The starting iterate¶
A constrained variable with no guess starts at y = 0, i.e. the strictly
interior point T(0) (the midpoint for a two-sided interval). An explicit
initial_guess (or a caller-supplied guess=) is mapped back through
T⁻¹, which requires it to be strictly interior to the declared
domain: a guess on or outside a bound raises a SolveError.
Disabling it: nodomain¶
The nodomain flag on the steady directive turns the change of
variable off, solving in raw x even when constraints are declared — for
debugging, comparing the raw and reparametrised solves, or working around a
saturating solution:
steady(nodomain); // solve in raw x, ignore the bounds
steady(t = 5, nodomain); // combines with the other options
The same control is available from the API as
Model.steady_state(nodomain=True); nodomain=None (the default)
defers to the directive, an explicit bool overrides it — the same precedence
as solver.
The analytical path¶
When the model carries a steady_state_model block, the steady state is a
closed form and the numerical solver does not run; the constraints are
validated at build time but otherwise inert (no change of variable).

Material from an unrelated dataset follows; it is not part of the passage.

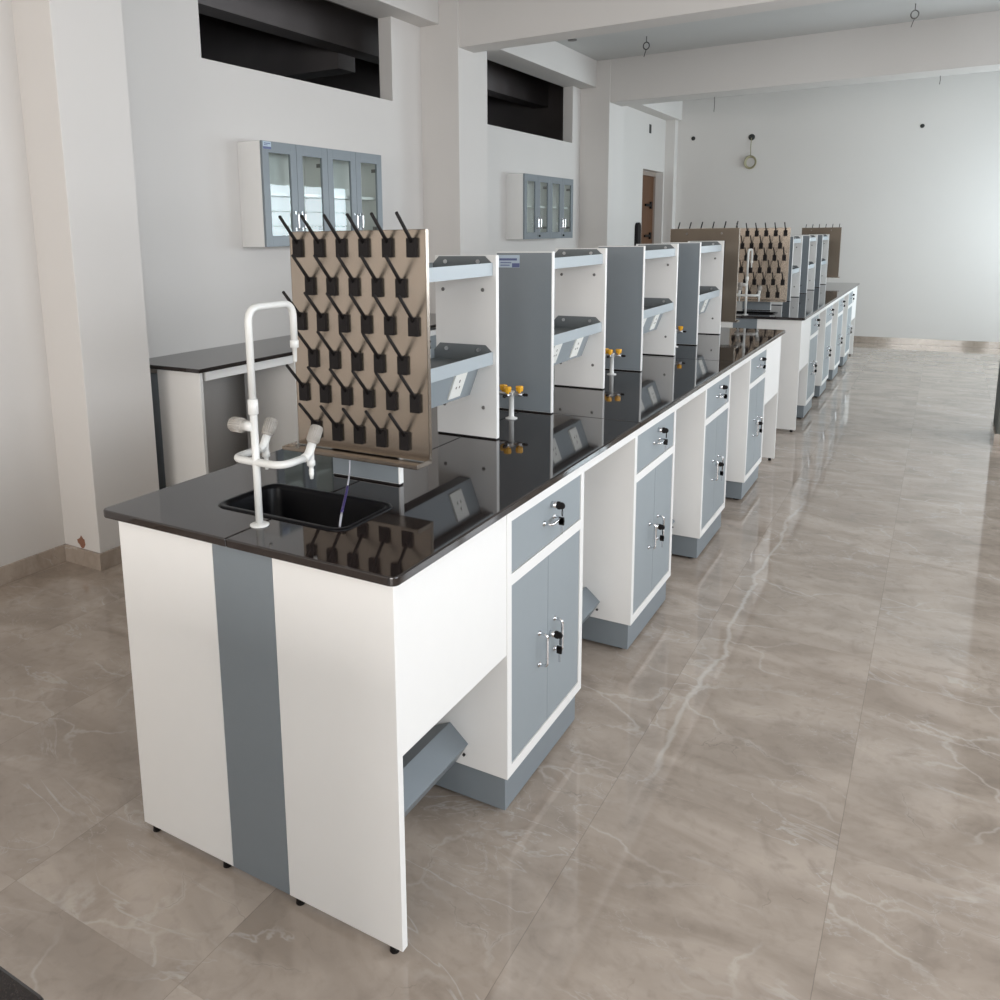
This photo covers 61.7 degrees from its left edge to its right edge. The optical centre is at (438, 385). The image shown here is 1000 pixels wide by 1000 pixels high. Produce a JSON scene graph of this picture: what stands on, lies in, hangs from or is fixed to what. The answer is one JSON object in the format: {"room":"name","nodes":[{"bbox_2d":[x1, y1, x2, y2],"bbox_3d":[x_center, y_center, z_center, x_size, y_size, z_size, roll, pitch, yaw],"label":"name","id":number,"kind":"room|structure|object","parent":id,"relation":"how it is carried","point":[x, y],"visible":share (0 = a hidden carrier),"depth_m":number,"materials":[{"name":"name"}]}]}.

This
is not an error — the bounds simply have nothing to act on.
A note on saturation¶
For a solution very close to a bound, y grows large and the map
degenerates (dx/dy → 0 for the logistic, exp overflows for the
one-sided maps). The homotopy fallback of the auto chain and the
non-finite-residual guard still apply, but there is no clamping. If a model
genuinely saturates a bound, drop the constraint and use nodomain, or
treat it as the complementarity problem it is.